■ **EXERCISE GOAL**
Going from the line that contains "Episode 10: Coffee" to the last line of the material below, repeat every line exactly.

■ **SOURCE INFORMATION**
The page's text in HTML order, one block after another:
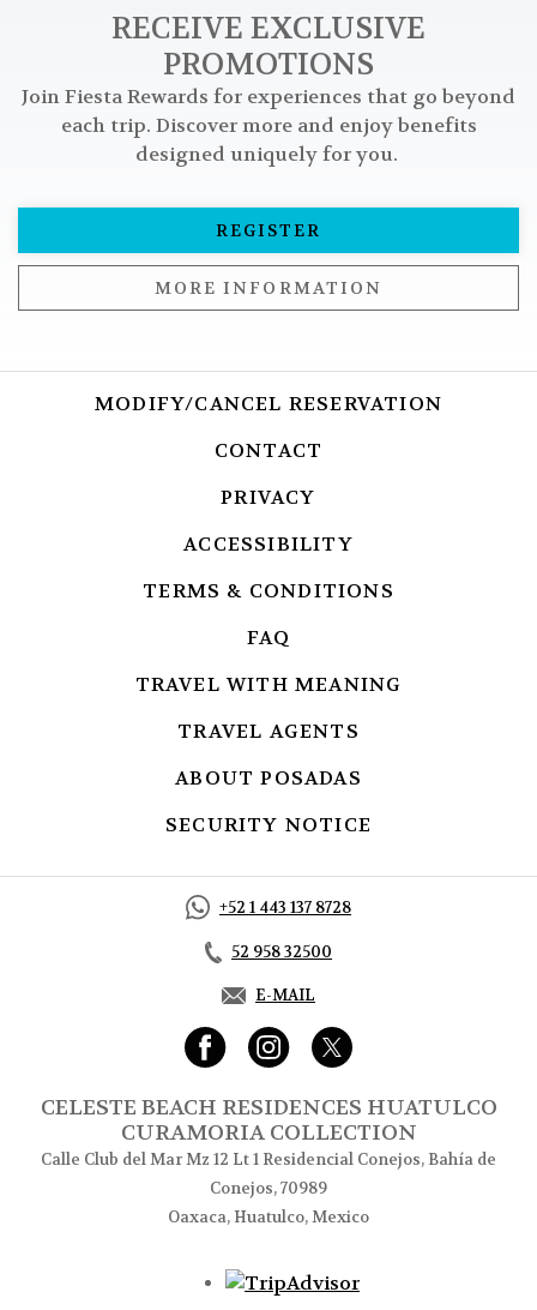
RECEIVE EXCLUSIVE
PROMOTIONS
Join Fiesta Rewards for experiences that go beyond
each trip. Discover more and enjoy benefits
designed uniquely for you.
REGISTER
MORE INFORMATION
MODIFY/CANCEL RESERVATION
CONTACT
PRIVACY
ACCESSIBILITY
TERMS & CONDITIONS
FAQ
TRAVEL WITH MEANING
TRAVEL AGENTS
ABOUT POSADAS
SECURITY NOTICE
+52 1 443 137 8728
52 958 32500
E-MAIL
CELESTE BEACH RESIDENCES HUATULCO
CURAMORIA COLLECTION
Calle Club del Mar Mz 12 Lt 1 Residencial Conejos, Bahía de
Conejos, 70989
Oaxaca, Huatulco, Mexico
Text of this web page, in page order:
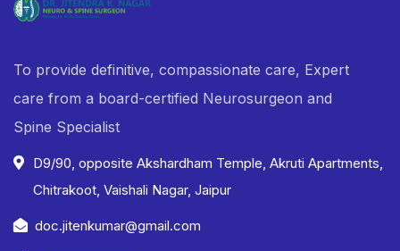
To provide definitive, compassionate care, Expert
care from a board-certified Neurosurgeon and
Spine Specialist
D9/90, opposite Akshardham Temple, Akruti Apartments,
Chitrakoot, Vaishali Nagar, Jaipur
doc.jitenkumar@gmail.com
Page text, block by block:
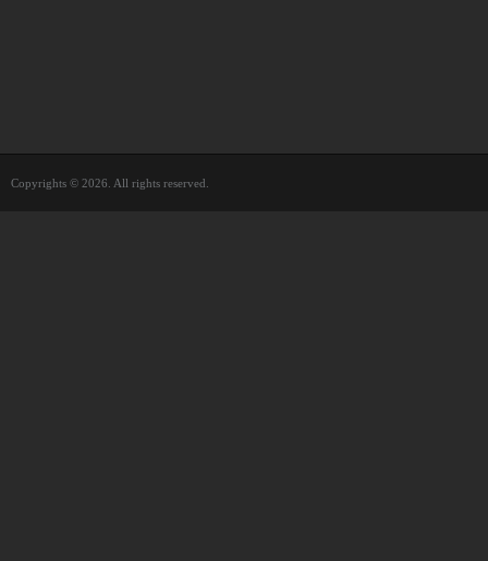
Copyrights © 2026. All rights reserved.
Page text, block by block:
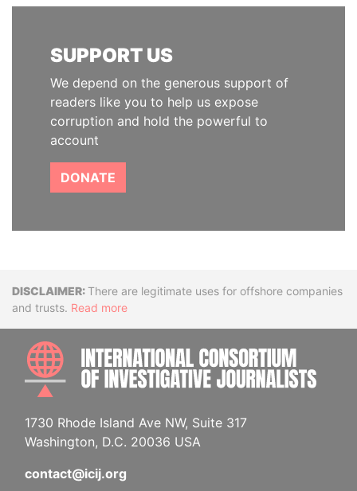
SUPPORT US
We depend on the generous support of
readers like you to help us expose
corruption and hold the powerful to
account
DONATE
DisclaimerThere are legitimate uses for offshore companies
and trusts. Read more
1730 Rhode Island Ave NW, Suite 317
Washington, D.C. 20036 USA
contact@icij.org
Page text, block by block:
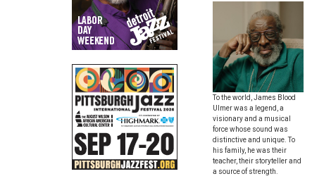
To the world, James Blood
Ulmer was a legend, a
visionary and a musical
force whose sound was
distinctive and unique. To
his family, he was their
teacher, their storyteller and
a source of strength.
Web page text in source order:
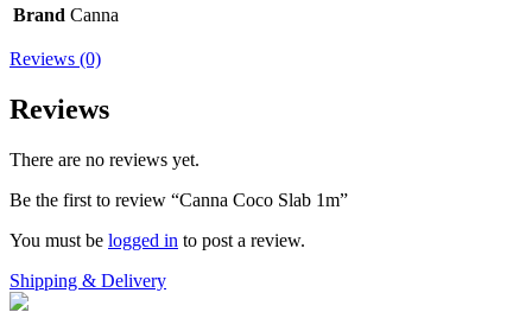
Brand Canna
Reviews (0)
Reviews
There are no reviews yet.
Be the first to review “Canna Coco Slab 1m”
You must be logged in to post a review.
Shipping & Delivery
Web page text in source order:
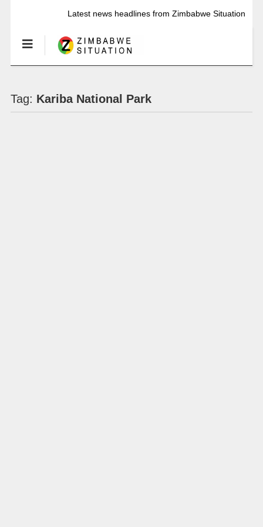
Latest news headlines from Zimbabwe Situation
Tag: Kariba National Park
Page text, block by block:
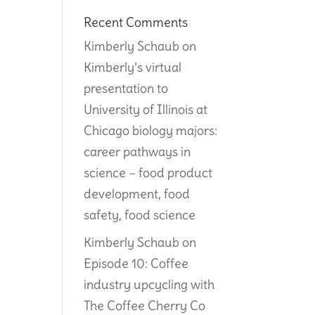
Recent Comments
Kimberly Schaub on
Kimberly’s virtual
presentation to
University of Illinois at
Chicago biology majors:
career pathways in
science – food product
development, food
safety, food science
Kimberly Schaub on
Episode 10: Coffee
industry upcycling with
The Coffee Cherry Co

■ **EXERCISE OUTPUT**
Episode 10: Coffee
industry upcycling with
The Coffee Cherry Co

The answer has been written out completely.